A handful of cars also spun out of control and crashed on I-57.

Illinois Department of Transportation crews were out with their plows, in an effort to keep the highways clear of snow and ice. The Illinois Toll Highway Authority is also prepared to mobilize its full fleet of 182 snowplows as necessary.

The conditions had many commuters opting for public transportation over driving, making many CTA buses and trains more crowded than normal.

Rose McAdams, who was using the Blue Line transit center in Jefferson Park, said she normally drives to work, but she didn’t want to on Friday because of the snow.

“I just decided to take the public transportation,” she said. “The CTA is good, it’s safer for me.”

Lester Armistad said it was more convenient for him to take the bus, rather than drive himself in the slippery conditions.

“Let the CTA take it,” he said. “You just sit back and relax.”

Greg Zorn took a bus to the Jefferson Park transit center to catch a Blue Line train. He said his bus driver had to take it very slowly.

“They’re good. They do their job pretty well,” he said. “It was treacherous. The road are starting to clear up now, but this morning it was really bad.”

Rachel Brockway opted to walk to work. At one point, she couldn’t find the sidewalk because of all the snow, so she walked in the street.
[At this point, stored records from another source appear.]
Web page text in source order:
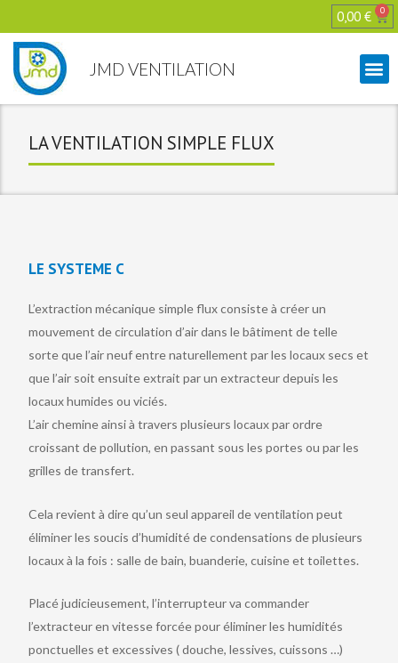
0,00 € 0
JMD VENTILATION
LA VENTILATION SIMPLE FLUX
LE SYSTEME C
L’extraction mécanique simple flux consiste à créer un
mouvement de circulation d’air dans le bâtiment de telle
sorte que l’air neuf entre naturellement par les locaux secs et
que l’air soit ensuite extrait par un extracteur depuis les
locaux humides ou viciés.
L’air chemine ainsi à travers plusieurs locaux par ordre
croissant de pollution, en passant sous les portes ou par les
grilles de transfert.
Cela revient à dire qu’un seul appareil de ventilation peut
éliminer les soucis d’humidité de condensations de plusieurs
locaux à la fois : salle de bain, buanderie, cuisine et toilettes.
Placé judicieusement, l’interrupteur va commander
l’extracteur en vitesse forcée pour éliminer les humidités
ponctuelles et excessives ( douche, lessives, cuissons …)
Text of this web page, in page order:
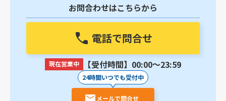
お問合わせはこちらから
電話で問合せ
現在営業中 【受付時間】00:00〜23:59
24時間いつでも受付中
メールで問合せ
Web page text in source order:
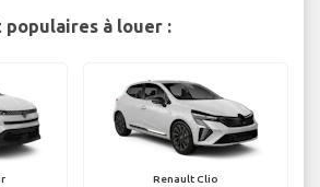
populaires à louer :
Renault Clio
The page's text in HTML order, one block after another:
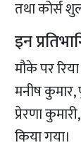
तथा कोर्स
इन
मौके पर
मनीष कुमार,
प्रेरणा
किया गया।
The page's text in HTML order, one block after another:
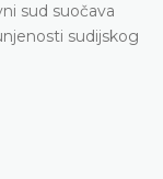
sud suočava
sudijskog
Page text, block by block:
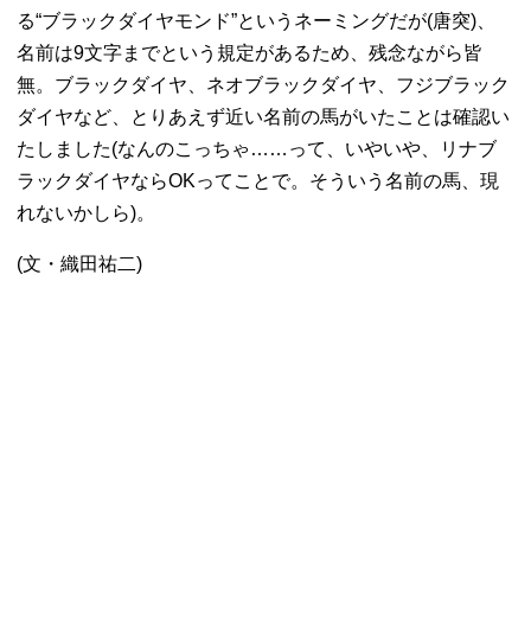
る“ブラックダイヤモンド”というネーミングだが(唐突)、
名前は9文字までという規定があるため、残念ながら皆
無。ブラックダイヤ、ネオブラックダイヤ、フジブラック
ダイヤなど、とりあえず近い名前の馬がいたことは確認い
たしました(なんのこっちゃ……って、いやいや、リナブ
ラックダイヤならOKってことで。そういう名前の馬、現
れないかしら)。
(文・織田祐二)
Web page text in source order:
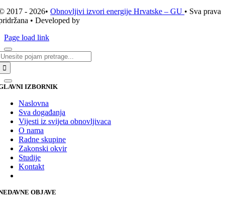
2017 - 2026•Obnovljivi izvori energije Hrvatske – GU • Sva prava
• Developed by
Page load link
IZBORNIK
Naslovna
Sva događanja
Vijesti iz svijeta obnovljivaca
O nama
Radne skupine
Zakonski okvir
Studije
Kontakt
OBJAVE
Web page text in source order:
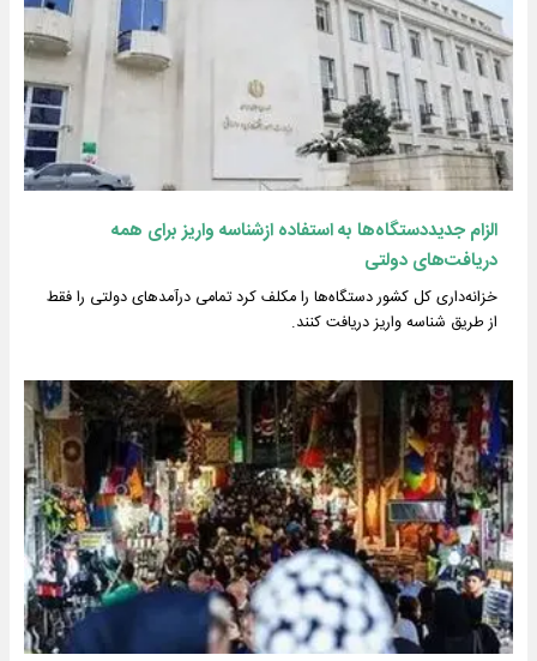
الزام جدیددستگاه‌ها به استفاده ازشناسه واریز برای همه
دریافت‌های دولتی
خزانه‌داری کل کشور دستگاه‌ها را مکلف کرد تمامی درآمدهای دولتی را فقط
از طریق شناسه واریز دریافت کنند.

“As long as nobody runs me over, I don’t mind. It’s kind of messy, but it’s Chicago

Andy Samways gave it a shot on his bicycle, but it proved to be a big challenge turning the wheels with all the snow, slush and ice.

“The tires don’t really grip, so it’s kind of exciting,” he said. “It’s quite difficult. I mean, it’s hard to keep it upright, it’s difficult to stop the wheels sliding out.”

The heavy snow made for rough going for those who had to break out their shovels.

“I’m hoping always to put it away,” Simon Aloits said. “We have a snow blower, and getting it through the entranceway is more challenging than getting a shovel out. It would take 20 minutes to get it started.”